Some of that conflict lingers into the present in the form of occasional flare ups over elements of wilderness regulation. Having been caught (to a minor degree) in so of that contention I reflect at the simplicity of the basic disagreement. Both sides of the Boundary Waters clash believed in the same underlying principle of Multiple Use. Yes, I do think both sides were guided by the same ideal. The problem was interpretation. The concept of Multiple Use is a great idea. An individual home can be seen as an area of Multiple Use serving a variety of harmonious purposes or uses. The concept works beautifully until one of the uses is stretched. Start keeping a few goats in a spare bedroom and see how long that space in the scheme of Multiple Use remains a bedroom. If a diesel engine is dismantled in a living room that area becomes a form of garage. Not all uses are equal or compatible. As a simple rule, the most consumptive or disruptive use will dominate a specific area. In planning for Multiple Uses of public land I think you’d find it useless to combine logging with a picnic area. People on an outing wouldn’t find attractive peace, quiet and scenery in a logging yard and loggers would find a picnic site and outhouse inconvenient to work around. 

The guiding principle of Multiple Use doesn’t mean allowing all uses at the same time and in the same location. The design is overall rather than absolute.
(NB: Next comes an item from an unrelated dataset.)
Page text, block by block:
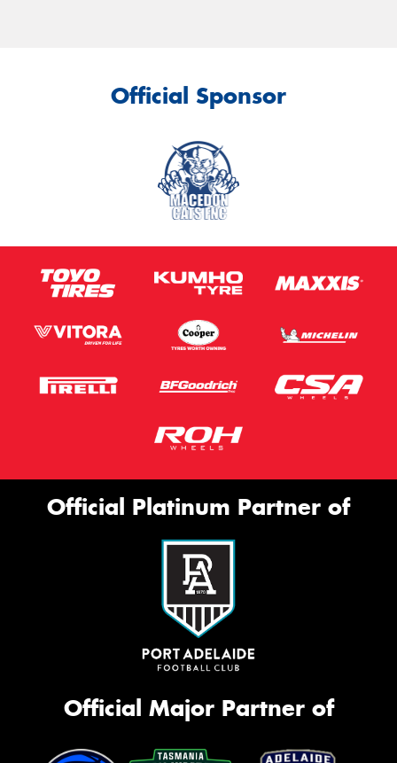
Official Sponsor
Official Platinum Partner of
Official Major Partner of

Forest harvest is one of the allowed and desired uses, but this use stops short of the edge of a stream or lake. Shoreline is understandably preserved in order to protect water quality. Some concepts and practices connected to following Multiple Use as a guide are easy enough to figure out, but some distinctions are quite stark. A clear cut forest will not quickly become attractive to wildlife or suited to recreation. It takes time. And even when forest harvest, wildlife, and recreation are balanced out there may be uses that get little attention in the overall plan. I call this the birdwatcher effect. Organized groups such as birdwatchers and hunters are able to have their needs addressed, but that does not mean a less popular or vocal groups gets considered at all. Does Multiple Use manage with a view toward serving those who use the public forests to seek out Morels, Chanterelles, or Honey Mushrooms? There’s no Audubon Society for fungi, meaning that some essential (fungi are an important part of a forest system) areas get less formal consideration than others. It’s fortunate that in following an overall Multiple Use strategy less popular concerns are included by default.
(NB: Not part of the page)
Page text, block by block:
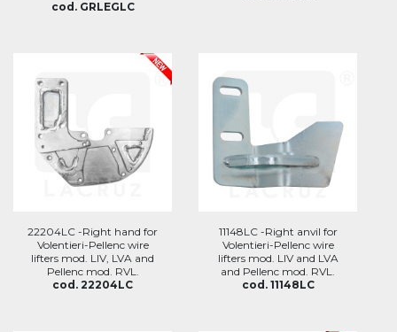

One of the interesting Multiple Use questions is that of answering the “highest use” issue. This is usually a matter of numbers and economic judgment, but frankly figuring out highest or best use isn’t so simple. We want the best and most economical result from management of public land, but how do we get it? The resources in dollars and managers available will always be limited, so how best to use them? That requires looking at the nature of what you’re managing. Any farmer can tell you what a forester also knows. Not all plots of land are equal in productivity. Back when I lobbied for the cause of wilderness use I thought it a fair argument to defend wilderness as a sole use based on the soil types and terrain of Canoe Country. Why put effort into forestry of a poor production area when attention would be better spent on land better suited to producing a result? Why put 30% of your effort into an area that will only give a 5% result? While I find that a defensible argument I balk at the idea of narrowing things down to economic results. As with any preserved area, saving an area of wilderness has (at least for me) a value that I’d put above a figure on a spread sheet. In the real world, however, we often have to calculate things in that way despite the difficulties and possible flaws. How do we calculate the value of one large forest harvest every thirty years versus thirty smaller yearly results from tourism?
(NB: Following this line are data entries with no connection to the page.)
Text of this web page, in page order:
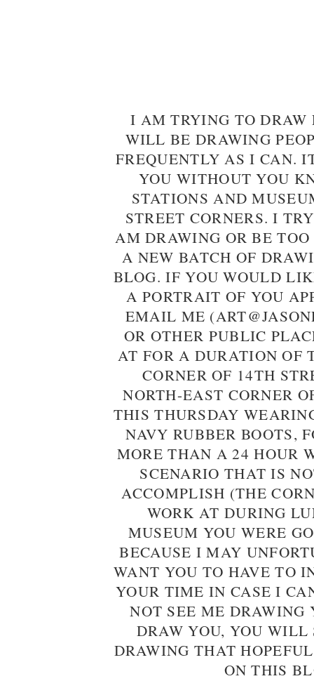
I AM TRYING TO DRAW
WILL BE DRAWING
FREQUENTLY AS I CAN.
YOU WITHOUT YOU
STATIONS AND
STREET CORNERS. I
AM DRAWING OR BE
A NEW BATCH OF
BLOG. IF YOU WOULD
A PORTRAIT OF YOU
EMAIL ME
OR OTHER PUBLIC
AT FOR A DURATION OF
CORNER OF 14TH
NORTH-EAST CORNER
THIS THURSDAY
NAVY RUBBER BOOTS,
MORE THAN A 24 HOUR
SCENARIO THAT IS
ACCOMPLISH (THE
WORK AT DURING
MUSEUM YOU WERE
BECAUSE I MAY
WANT YOU TO HAVE TO
YOUR TIME IN CASE I
NOT SEE ME
DRAW YOU, YOU WILL
DRAWING THAT
ON THIS

The questions posed are of interest in other applications where a narrow or single minded approach might prove ruinous if it shuts off debate and challenge to its premises. You or I may feel wholly confident of our positions, but that does not mean other or opposing views (no matter how wrong they might seem) are in fact empty and without value or ability to contribute to a better understanding. Sadly, claiming fairness and impartiality is easier said than practiced.